Yevgeny Yurchenko também relatou ter sido torturado e violentado. Ele relatou que em janeiro de 2021, a Autoridade Penitenciária Federal lançou uma investigação sobre violações dos direitos humanos nos presídios em Irkutsk, que foram seguidas de vários processos criminais contra funcionários das prisões onde os crimes ocorreram. Alguns deles estão detidos ou em prisão domiciliar, outros casos foram arquivados.
Vítimas voltam ao banco dos réus
O ativista dos direitos humanos Pyotr Kuryanov, da entidade Em Defesa dos Direitos dos Presidiários, está entre os que ajudam as vítimas de tortura.

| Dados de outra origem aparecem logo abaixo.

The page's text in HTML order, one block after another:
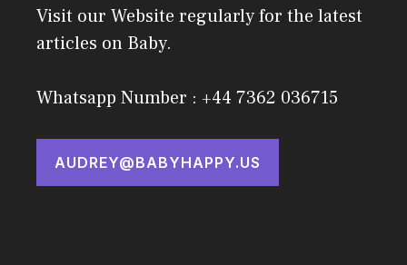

Seu grupo conseguiu localizar 40 supostos afingidos, do quais alguns ainda cumprem pena, mas puderam receber os advogados.
Muitos ainda temem por sua segurança. Um deles, por exemplo, não está mais cadastrado como vítima pelas autoridades, sem que lhe dessem qualquer justificativa.
As vítimas que já foram libertadas também têm motivos para se preocupar. Yevgeny Yurchenko foi preso novamente em dezembro de 2021, acusado de traficar drogas na prisão. Ele alega que a detenção foi forjada, e que as autoridades querem se vingar por suas declarações.
Denis Pokusayev, uma conhecida vítima de tortura, também relatou ter sido pressionado pelas autoridades após sua soltura. Dois investigadores tentaram forçar a entrada em seu apartamento, o intimaram a uma conversa e mostraram algemas através da vigia da porta.
“Eles passam de vez em quando, batem à porta, os tratam como culpados e ameaçam. A pessoa então fica com medo e assina os documentos de que as autoridades precisam”, explica o ativista dos direitos humanos Kuryanov.
O ex-agente penitenciário Vasili L., que torturava prisioneiros todas as manhãs, é o único condenado por violência até o momento e está em prisão preventiva. Em outros casos, os funcionários foram simplesmente acusados de negligência no trato dos presidiários. Um resultado nada animador para as vítimas.